Революция учит, и притом быстро. В этом ее сила. Каждая неделя приносила массам нечто новое. Каждые два месяца создавали эпоху. В конце февраля – восстание. К концу апреля – выступление вооруженных рабочих и солдат в Петрограде. В начале июля новое выступление, в гораздо более широком масштабе и под более решительными лозунгами. В конце августа – корниловская попытка переворота, отбитая массами. В конце октября завоевывание власти большевиками. Под этим поражающим своей правильностью ритмом событий происходили глубокие молекулярные процессы, сплачивавшие разнородные части рабочего класса в одно политическое целое. Решающую роль при этом играла опять-таки стачка.

Напуганные громом революции, ударившим среди вакханалии военных барышей, промышленники в первые недели шли на уступки рабочим. Петроградские завод2 чики согласились даже, с оговорками и урезками, на 8-часовой рабочий день. Но это не вносило успокоения, так как уровень жизни непрерывно снижался. В мае Исполнительный комитет принужден был констатировать, что при растущей дороговизне положение рабочих «граничит для многих категорий с хроническим голоданием». Настроение в рабочих кварталах становилось все более нервным и напряженным. Больше всего угнетало отсутствие перспективы. Массы способны выносить тягчайшие лишения, когда понимают, во имя чего. Но новый режим все более раскрывался перед ними как маскировка старых отношений, против которых они восстали в феврале. Этого они терпеть не хотели.

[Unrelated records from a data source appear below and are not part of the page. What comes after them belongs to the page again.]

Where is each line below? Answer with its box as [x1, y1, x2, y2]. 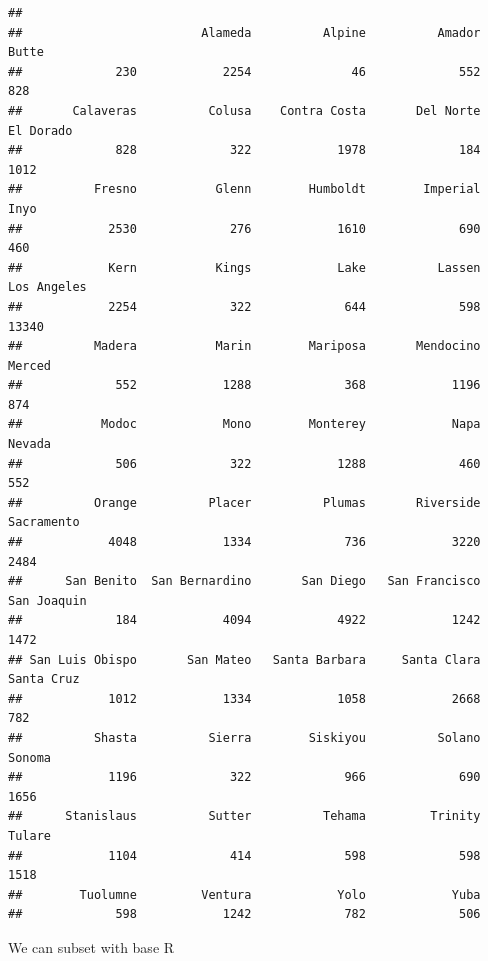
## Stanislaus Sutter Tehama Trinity [8, 809, 481, 824]
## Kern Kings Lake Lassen [8, 260, 481, 275]
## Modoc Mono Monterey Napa [8, 417, 481, 432]
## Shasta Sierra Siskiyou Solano [8, 730, 481, 745]
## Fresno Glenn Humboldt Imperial [8, 182, 481, 197]
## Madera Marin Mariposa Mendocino [8, 339, 481, 354]
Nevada [8, 437, 51, 452]
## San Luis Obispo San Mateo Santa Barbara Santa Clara [8, 652, 481, 667]

Стачки принимают особенно бурный характер среди наиболее отсталых и эксплуатируемых рабочих слоев. Прачки, красильщики, бондари, торгово-промышленные служащие, строительные рабочие, бронзовщики, маляры, чернорабочие, сапожники, картонажники, колбасники, мебельщики бастуют, слой за слоем, в течение всего июня. Металлисты же начинают, наоборот, играть сдерживающую роль. Передовым рабочим становилось все яснее, что частные экономические стачки в условиях войны, разрухи и инфляции не могут внести серьезного улучшения, что нужны какие-то изменения самих основ. Локаут не только делал рабочих восприимчивыми к требованию контроля над промышленностью, но и наталкивал их на мысль о необходимости взятия заводов в руки государства. Этот вывод представлялся тем более естественным, что большинство частных заводов работало на войну и что рядом с ними имелись государственные предприятия того же типа. Уже летом 1917 года начинают появляться в столице из разных концов России делегации от рабочих и служащих с ходатайствами о взятии заводов в казну, так как акционеры прекратили отпуск денег. Но правительство и слышать об этом не хотело. Надо было, следовательно, сменить правительство. Соглашатели противодействовали этому. Рабочие поворачивали фронт против соглашателей.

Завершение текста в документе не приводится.